TL;DR: allow registered engines to specify their own metadata retrieving function, and retrieve metadata with the function from the engine whose pattern matches the file name.
Comment 5 Duncan Murdoch 2015-04-25 16:58:52 UTC
That sounds like a sensible suggestion.  As long as it's backwards compatible, I think it could even make it into 3.2.0-patched.  Do you want to submit a patch against R-devel to implement it?
Comment 6 flying-sheep 2015-04-26 12:35:55 UTC
i think i can do this. it will be backwards-compatible because it will only add an optional parameter and restructure internal functions without changing their signatures. any special formatting for the patch (e.g. git compatible)?

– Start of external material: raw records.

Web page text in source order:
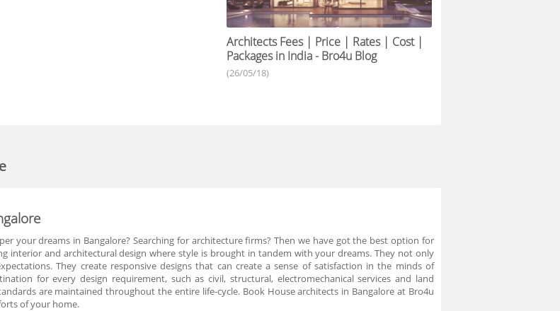
Architects Fees | Price | Rates | Cost |
Packages in India - Bro4u Blog
(26/05/18)
your dreams in Bangalore? Searching for architecture firms? Then we have got the best option for
interior and architectural design where style is brought in tandem with your dreams. They not only
They create responsive designs that can create a sense of satisfaction in the minds of
for every design requirement, such as civil, structural, electromechanical services and land
are maintained throughout the entire life-cycle. Book House architects in Bangalore at Bro4u
of your home.
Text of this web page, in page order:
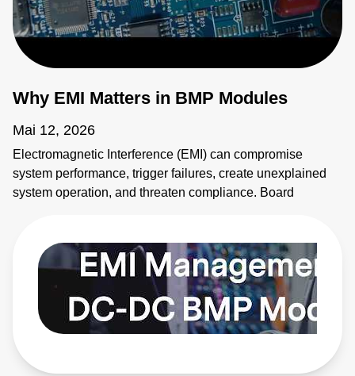
Why EMI Matters in BMP Modules
Mai 12, 2026
Electromagnetic Interference (EMI) can compromise
system performance, trigger failures, create unexplained
system operation, and threaten compliance. Board
modules provide solutions. Learn more:
https://bit.ly/4bEyhiY
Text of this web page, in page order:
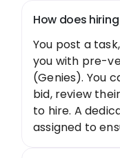
How does
You post a
you with pre-
(Genies). You
bid, review
to hire. A
assigned to
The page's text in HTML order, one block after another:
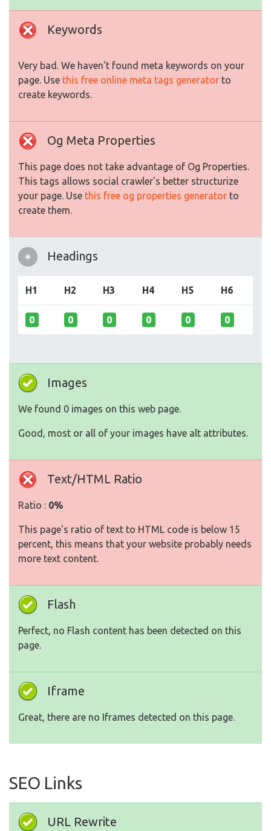
Keywords
Very bad. We haven't found meta keywords on your
page. Use this free online meta tags generator to
create keywords.
Og Meta Properties
This page does not take advantage of Og Properties.
This tags allows social crawler's better structurize
your page. Use this free og properties generator to
create them.
Headings
H1 H2 H3 H4 H5 H6
0 0 0 0 0 0
Images
We found 0 images on this web page.
Good, most or all of your images have alt attributes.
Text/HTML Ratio
Ratio : 0%
This page's ratio of text to HTML code is below 15
percent, this means that your website probably needs
more text content.
Flash
Perfect, no Flash content has been detected on this
page.
Iframe
Great, there are no Iframes detected on this page.
SEO Links
URL Rewrite
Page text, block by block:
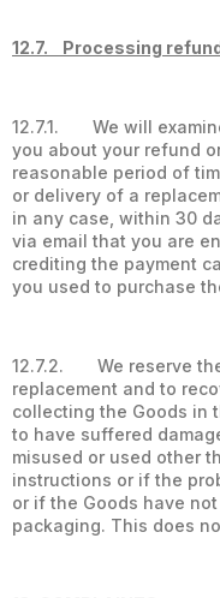
12.7. Processing
12.7.1. We will
you about your refund
reasonable period of
or delivery of a
in any case, within 30
via email that you are
crediting the payment
you used to purchase
12.7.2. We reserve
replacement and to
collecting the Goods in
to have suffered
misused or used other
instructions or if the
or if the Goods have
packaging. This does
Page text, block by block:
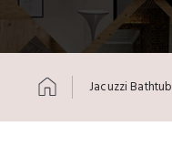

—————————————————————————————————————————————————————————————————————————————————

also we have to agree on what’s happening in the rare case that a file matching the pattern of multiple engines whose metadata functions return different stuff.

e.g. let’s say yihui falls on his head and in his daze chooses to supply a metadata function “metaknit” to the knitr::knitr engine that is incompatible with the default one: now vignetteInfo and metaknit ar both run on on a .Rnw file and return different info. which one do we choose?

this problem is mostly academic because it requires either a .Rnw vignette engine author to willingly be incompatible with sweave metadata, or a package author to load two VignetteBuilders that both accept the same files *and* have incompatible metadata functions.

i think either choosing the first and emitting a warning or providing a detailed error message and stopping would be appropriate.